Updated September 27, 2023
    With K-12 students heading back into the classroom this fall, families need to know which vaccinations schools require. Two experienced nurses provide answers.
    Young Latina girl smiles while getting a vaccination at a doctor's office

    As parents of school-aged children look toward fall, many may wonder which vaccinations will be required. COVID-19 vaccines have taken center stage over the past few months, but other immunizations remain important too. To help clarify requirements for the upcoming school year, we asked two experienced nurses to answer questions about school vaccine protocol.

    Common Vaccines Students Need Before School Starts

    Since the late 18th century, vaccines have eradicated or greatly reduced the incidence of diseases and prevented millions of deaths. In the United States, widespread immunization led to the elimination of polio in 1979 and a decline in measles and influenza.

    Vaccinations remain integral to children’s health and school safety. The list below summarizes current school-required vaccines.

    K-12 Back-to-School Vaccination Checklist

    Nurse Tip: Schedule an annual physical exam for your child in early summer so they are vaccinated by fall. Here is a list of vaccines needed for each age group.

    Kindergarten (ages 4-6):

    • Chickenpox (varicella vaccine)
    • Diphtheria, tetanus, and pertussis (DTaP vaccine)
    • Flu (flu vaccine)
    • Measles, mumps and rubella (MMR vaccine)
    • Polio (IPV vaccine)

    Elementary School (ages 7-10):

    • Flu (flu vaccine)

    Middle School (ages 11-12):

    • Flu (flu vaccine)
    • Human papillomavirus (HPV vaccine)
    • Meningococcal disease (meningococcal conjugate vaccine)
    • Tetanus, diphtheria, and pertussis (Tdap vaccine)

    High School (ages 13-18):

    • Flu (flu vaccine)
    • Meningococcal disease (meningococcal conjugate vaccine)
    • Serogroup B meningococcal infection (serogroup B meningococcal vaccine)

    Note: Children over age 12 will also be offered the Pfizer-BioNTech COVID-19 vaccine, which protects against COVID-19.

    Are Vaccines Required for Back to School?

    All U.S. states require vaccines for K-12 students but allow exemptions for medical and religious reasons.

    According to Melanie Wilhelm, a certified pediatric nurse practitioner and nurse educator with a doctor of nursing practice (DNP), all public schools will likely enforce vaccine requirements, but private schools may not.

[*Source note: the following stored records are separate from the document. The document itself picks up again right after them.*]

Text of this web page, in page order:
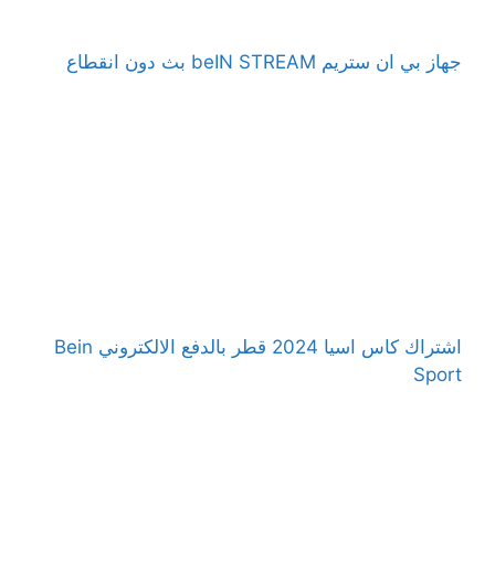
جهاز بي ان ستريم beIN STREAM بث دون انقطاع
اشتراك كاس اسيا 2024 قطر بالدفع الالكتروني Bein
Sport
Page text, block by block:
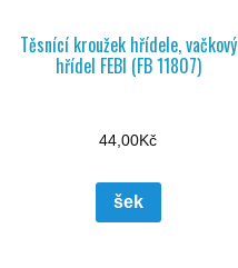
Těsnící kroužek hřídele, vačkový
hřídel FEBI (FB 11807)
44,00Kč
šek
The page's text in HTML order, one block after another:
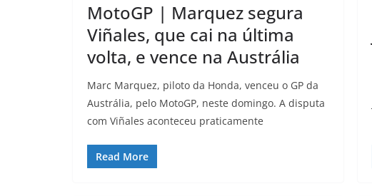
MotoGP | Marquez segura
Viñales, que cai na última
volta, e vence na Austrália
Marc Marquez, piloto da Honda, venceu o GP da
Austrália, pelo MotoGP, neste domingo. A disputa
com Viñales aconteceu praticamente
Read More
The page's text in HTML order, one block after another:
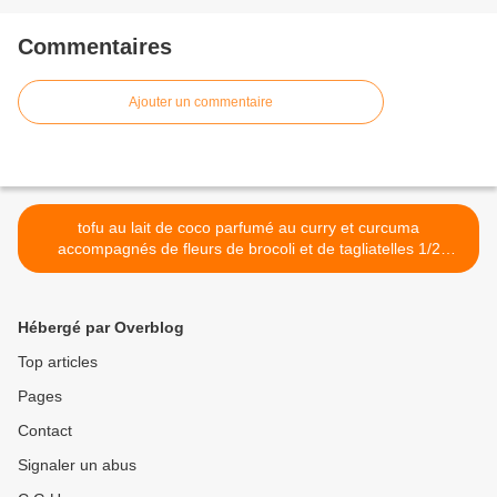
Commentaires
Ajouter un commentaire
tofu au lait de coco parfumé au curry et curcuma
accompagnés de fleurs de brocoli et de tagliatelles 1/2
complètes >
Hébergé par Overblog
Top articles
Pages
Contact
Signaler un abus
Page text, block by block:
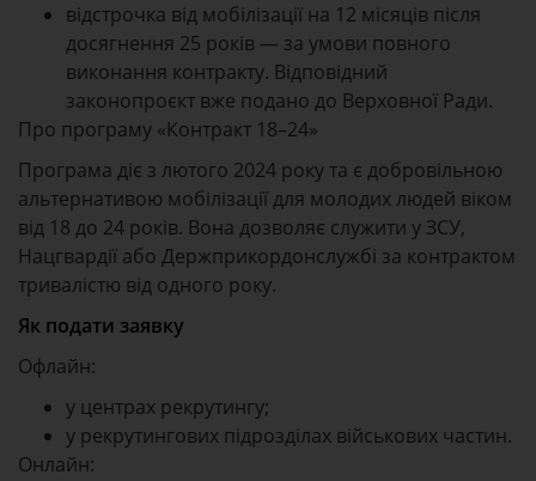
відстрочка від мобілізації на 12 місяців після
досягнення 25 років — за умови повного
виконання контракту. Відповідний
законопроєкт вже подано до Верховної Ради.
Про програму «Контракт 18–24»
Програма діє з лютого 2024 року та є добровільною
альтернативою мобілізації для молодих людей віком
від 18 до 24 років. Вона дозволяє служити у ЗСУ,
Нацгвардії або Держприкордонслужбі за контрактом
тривалістю від одного року.
Як подати заявку
Офлайн:
у центрах рекрутингу;
у рекрутингових підрозділах військових частин.
Онлайн:
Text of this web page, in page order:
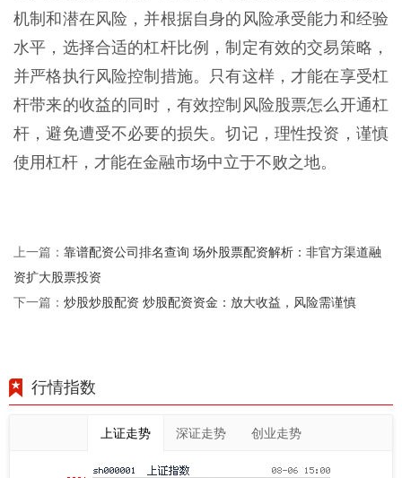
机制和潜在风险，并根据自身的风险承受能力和经验
水平，选择合适的杠杆比例，制定有效的交易策略，
并严格执行风险控制措施。只有这样，才能在享受杠
杆带来的收益的同时，有效控制风险股票怎么开通杠
杆，避免遭受不必要的损失。切记，理性投资，谨慎
使用杠杆，才能在金融市场中立于不败之地。
上一篇： 靠谱配资公司排名查询 场外股票配资解析：非官方渠道融
资扩大股票投资
下一篇： 炒股炒股配资 炒股配资资金：放大收益，风险需谨慎
行情指数
上证走势 深证走势 创业走势
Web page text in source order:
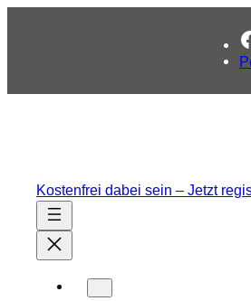
Kostenfrei dabei sein – Jetzt
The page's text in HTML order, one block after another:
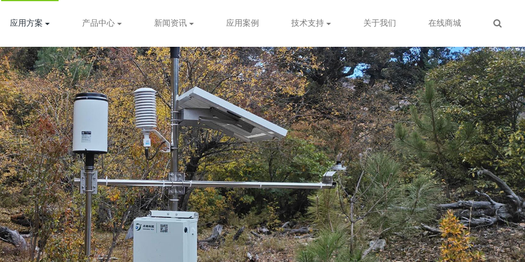
应用方案 产品中心 新闻资讯 应用案例 技术支持 关于我们 在线商城
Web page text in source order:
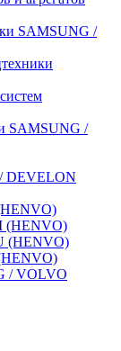
SAMSUNG /
SAMSUNG /
/ DEVELON
(HENVO)
(HENVO)
/ VOLVO
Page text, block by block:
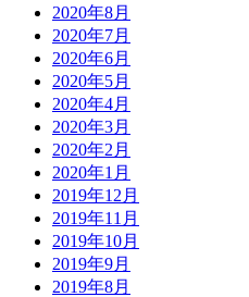
2020年8月
2020年7月
2020年6月
2020年5月
2020年4月
2020年3月
2020年2月
2020年1月
2019年12月
2019年11月
2019年10月
2019年9月
2019年8月
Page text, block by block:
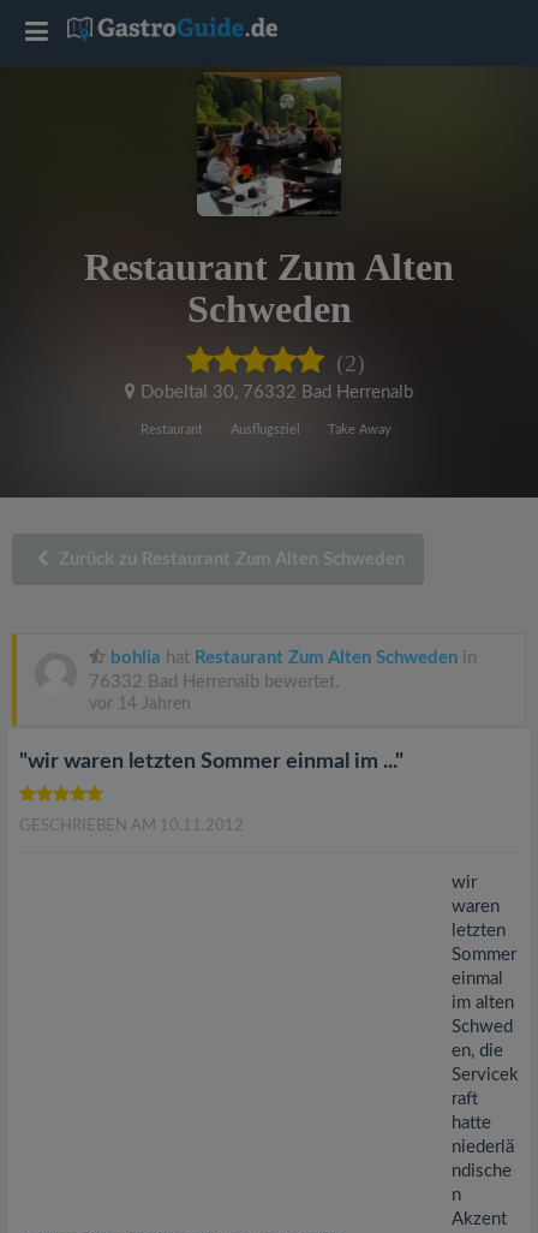
Restaurant Zum Alten
Schweden
(2)
Dobeltal 30, 76332 Bad Herrenalb
Restaurant Ausflugsziel Take Away
Zurück zu Restaurant Zum Alten Schweden
bohlia hat Restaurant Zum Alten Schweden in
76332 Bad Herrenalb bewertet.
vor 14 Jahren
"wir waren letzten Sommer einmal im ..."
GESCHRIEBEN AM 10.11.2012
wir
waren
letzten
Sommer
einmal
im alten
Schwed
en, die
Servicek
raft
hatte
niederlä
ndische
n
Akzent
T
t
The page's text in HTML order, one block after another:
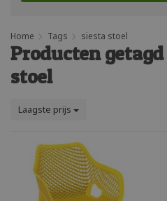
Home Tags siesta stoel
Producten
stoel
Laagste prijs
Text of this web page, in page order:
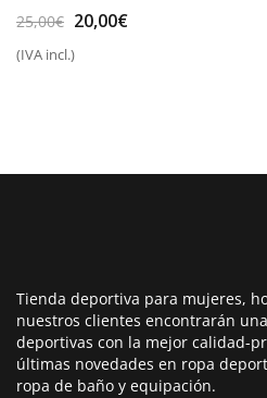
25,00€ El
original
20,00€El
(IVA incl.)
Tienda deportiva para mujeres,
nuestros clientes encontrarán
deportivas con la mejor calidad-
últimas novedades en ropa
ropa de baño y equipación.
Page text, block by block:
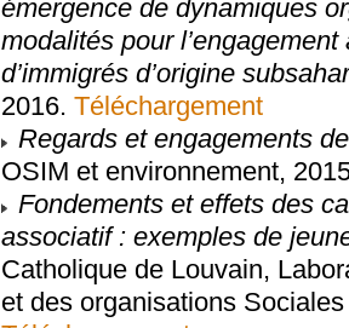
émergence de dynamiques
modalités pour
d’immigrés d’origine
2016. Téléchargement
Regards et engagements
OSIM et environnement,
Fondements et effets des
associatif : exemples de
Catholique de Louvain,
et des organisations
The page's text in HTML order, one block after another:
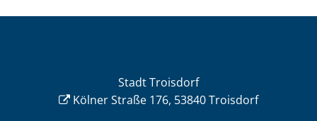
Stadt Troisdorf
Kölner Straße 176, 53840 Troisdorf
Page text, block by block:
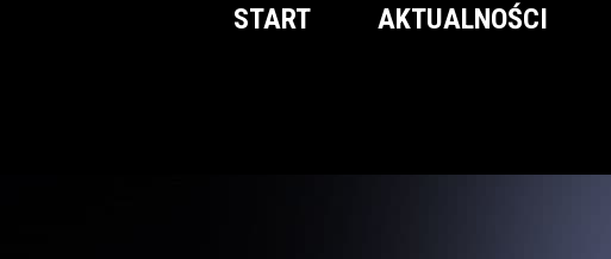
START AKTUALNOŚCI
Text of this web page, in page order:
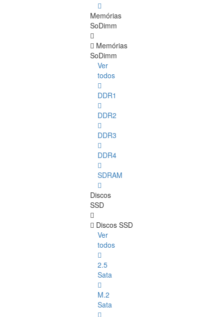
Memórias
SoDimm
Memórias
SoDimm
Ver
todos
DDR1
DDR2
DDR3
DDR4
SDRAM
Discos
SSD
Discos SSD
Ver
todos
2.5
Sata
M.2
Sata
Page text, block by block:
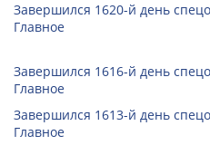
Завершился 1620-й день
Главное
Завершился 1616-й день
Главное
Завершился 1613-й день
Главное
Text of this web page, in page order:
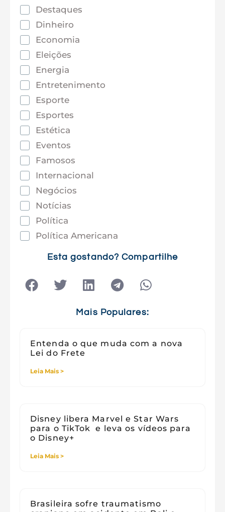
Destaques
Dinheiro
Economia
Eleições
Energia
Entretenimento
Esporte
Esportes
Estética
Eventos
Famosos
Internacional
Negócios
Notícias
Política
Política Americana
Tecnologia
Esta gostando? Compartilhe
Mais Populares:
Entenda o que muda com a nova
Lei do Frete
Leia Mais >
Disney libera Marvel e Star Wars
para o TikTok e leva os vídeos para
o Disney+
Leia Mais >
Brasileira sofre traumatismo
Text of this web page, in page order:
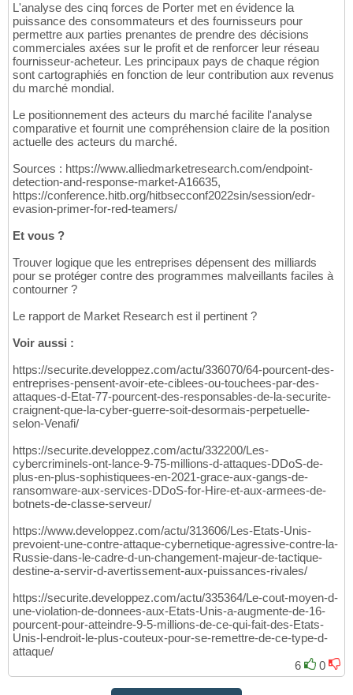
L'analyse des cinq forces de Porter met en évidence la
puissance des consommateurs et des fournisseurs pour
permettre aux parties prenantes de prendre des décisions
commerciales axées sur le profit et de renforcer leur réseau
fournisseur-acheteur. Les principaux pays de chaque région
sont cartographiés en fonction de leur contribution aux revenus
du marché mondial.
Le positionnement des acteurs du marché facilite l'analyse
comparative et fournit une compréhension claire de la position
actuelle des acteurs du marché.
Sources : https://www.alliedmarketresearch.com/endpoint-
detection-and-response-market-A16635,
https://conference.hitb.org/hitbsecconf2022sin/session/edr-
evasion-primer-for-red-teamers/
Et vous ?
Trouver logique que les entreprises dépensent des milliards
pour se protéger contre des programmes malveillants faciles à
contourner ?
Le rapport de Market Research est il pertinent ?
Voir aussi :
https://securite.developpez.com/actu/336070/64-pourcent-des-
entreprises-pensent-avoir-ete-ciblees-ou-touchees-par-des-
attaques-d-Etat-77-pourcent-des-responsables-de-la-securite-
craignent-que-la-cyber-guerre-soit-desormais-perpetuelle-
selon-Venafi/
https://securite.developpez.com/actu/332200/Les-
cybercriminels-ont-lance-9-75-millions-d-attaques-DDoS-de-
plus-en-plus-sophistiquees-en-2021-grace-aux-gangs-de-
ransomware-aux-services-DDoS-for-Hire-et-aux-armees-de-
botnets-de-classe-serveur/
https://www.developpez.com/actu/313606/Les-Etats-Unis-
prevoient-une-contre-attaque-cybernetique-agressive-contre-la-
Russie-dans-le-cadre-d-un-changement-majeur-de-tactique-
destine-a-servir-d-avertissement-aux-puissances-rivales/
https://securite.developpez.com/actu/335364/Le-cout-moyen-d-
une-violation-de-donnees-aux-Etats-Unis-a-augmente-de-16-
pourcent-pour-atteindre-9-5-millions-de-ce-qui-fait-des-Etats-
Unis-l-endroit-le-plus-couteux-pour-se-remettre-de-ce-type-d-
attaque/
6
0
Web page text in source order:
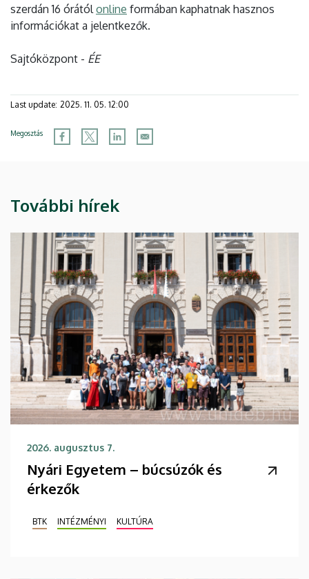
szerdán 16 órától online formában kaphatnak hasznos
információkat a jelentkezők.
Sajtóközpont - ÉE
Last update: 2025. 11. 05. 12:00
Megosztás
További hírek
2026. augusztus 7.
Nyári Egyetem – búcsúzók és
érkezők
BTK INTÉZMÉNYI KULTÚRA
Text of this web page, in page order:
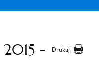
Drukuj
-
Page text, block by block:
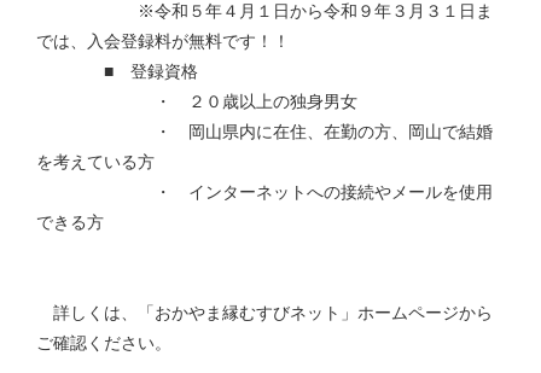
※令和５年４月１日から令和９年３月３１日ま
では、入会登録料が無料です！！
■ 登録資格
・ ２０歳以上の独身男女
・ 岡山県内に在住、在勤の方、岡山で結婚
を考えている方
・ インターネットへの接続やメールを使用
できる方
詳しくは、「おかやま縁むすびネット」ホームページから
ご確認ください。
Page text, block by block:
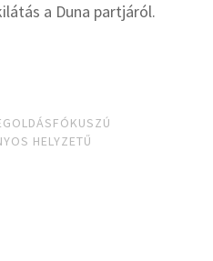
a Duna partjáról.
HELYZETŰ
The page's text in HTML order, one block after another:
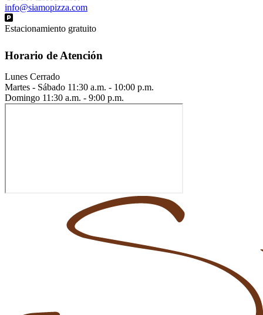
info@siamopizza.com
Estacionamiento gratuito
Horario de Atención
Lunes Cerrado
Martes - Sábado 11:30 a.m. - 10:00 p.m.
Domingo 11:30 a.m. - 9:00 p.m.
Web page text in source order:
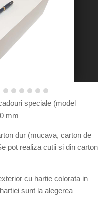
speciale (model
mm
dur (mucava, carton de
pot realiza cutii si din carton
cu hartie colorata in
sunt la alegerea
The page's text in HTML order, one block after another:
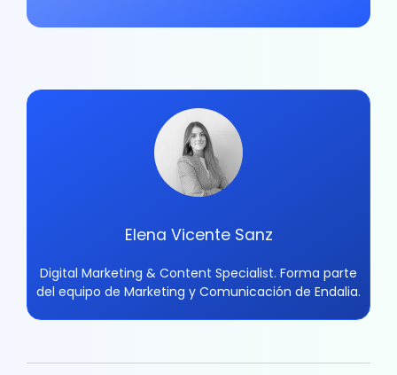
Elena Vicente Sanz
Digital Marketing & Content Specialist. Forma parte
del equipo de Marketing y Comunicación de Endalia.
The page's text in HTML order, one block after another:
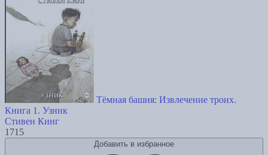
Тёмная башня: Извлечение троих.
Книга 1. Узник
Стивен Кинг
1715
Добавить в избранное
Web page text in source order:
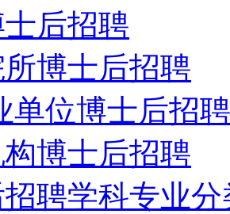
后招聘
博士后招聘
单位博士后招聘
博士后招聘
聘学科专业分
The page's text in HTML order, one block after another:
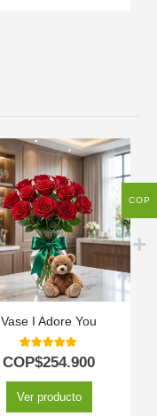
Vase I Adore You
5.00out of 5
COP$254.900
Ver producto
COP
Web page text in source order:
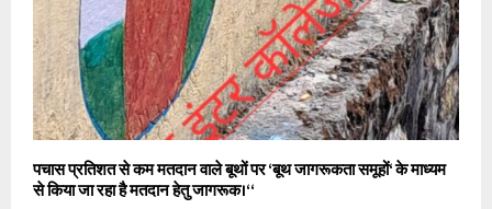
पचास प्रतिशत से कम मतदान वाले बूथों पर ‘बूथ जागरूकता समूहों‘ के माध्यम
से किया जा रहा है मतदान हेतु जागरूक।‘‘
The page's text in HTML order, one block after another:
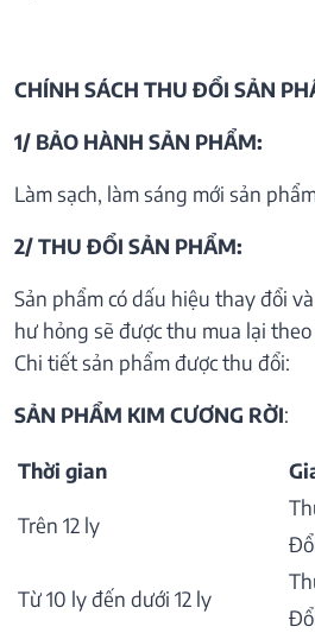
CHÍNH SÁCH THU ĐỔI SẢN
1/ BẢO HÀNH SẢN PHẨM:
Làm sạch, làm sáng mới sản
2/ THU ĐỔI SẢN PHẨM:
Sản phẩm có dấu hiệu thay đổi
hư hỏng sẽ được thu mua lại
Chi tiết sản phẩm được thu đổi:
SẢN PHẨM KIM CƯƠNG RỜI:
Thời gian
Trên 12 ly
Từ 10 ly đến dưới 12 ly
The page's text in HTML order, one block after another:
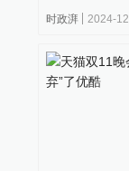
时政湃 2024-
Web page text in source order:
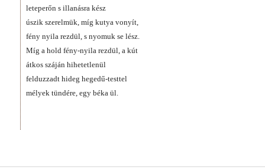
leteperőn s illanásra kész
úszik szerelmük, míg kutya vonyít,
fény nyila rezdül, s nyomuk se lész.
Míg a hold fény-nyila rezdül, a kút
átkos száján hihetetlenül
felduzzadt hideg hegedű-testtel
mélyek tündére, egy béka ül.
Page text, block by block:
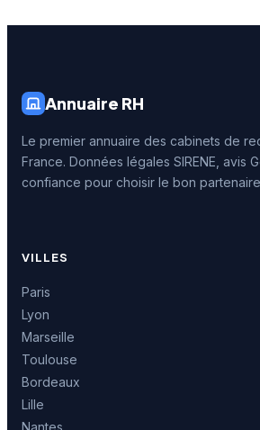
Annuaire RH
Le premier annuaire des cabinets de
France. Données légales SIRENE, avis
confiance pour choisir le bon partenaire
VILLES
Paris
Lyon
Marseille
Toulouse
Bordeaux
Lille
Nantes
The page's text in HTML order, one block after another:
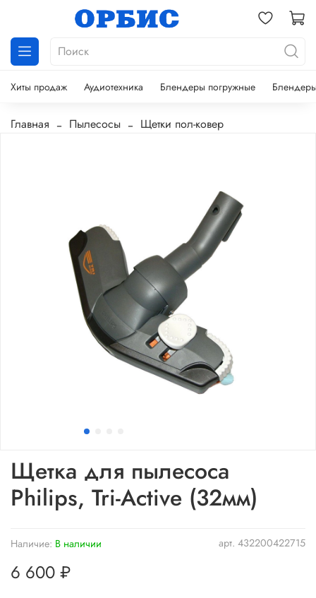
Хиты продаж Аудиотехника Блендеры погружные
Главная Пылесосы Щетки пол-ковер
арт. 432200422715
Наличие: В наличии
Щетка для пылесоса
Philips, Tri-Active (32мм)
6 600 ₽

    Each state and public institution has particular guidelines and how they enforce these guidelines varies. Daycare centers and preschools can also require vaccinations. Check with your local school and state rules to confirm requirements.

    Most schools will require some proof of vaccinations, but even requirements for proof vary by school and state.

    “In the state of Florida, a child must provide a school form which states vaccination history and physical for the upcoming school year every year,” says pediatric critical care nurse practitioner Alceste Villasuso.

    Regardless of their school situation, the American Academy of Pediatrics and Centers for Disease Control and Prevention recommend full vaccination of all children. Those who are homeschooled or in virtual classrooms should also be vaccinated since they still interact with others.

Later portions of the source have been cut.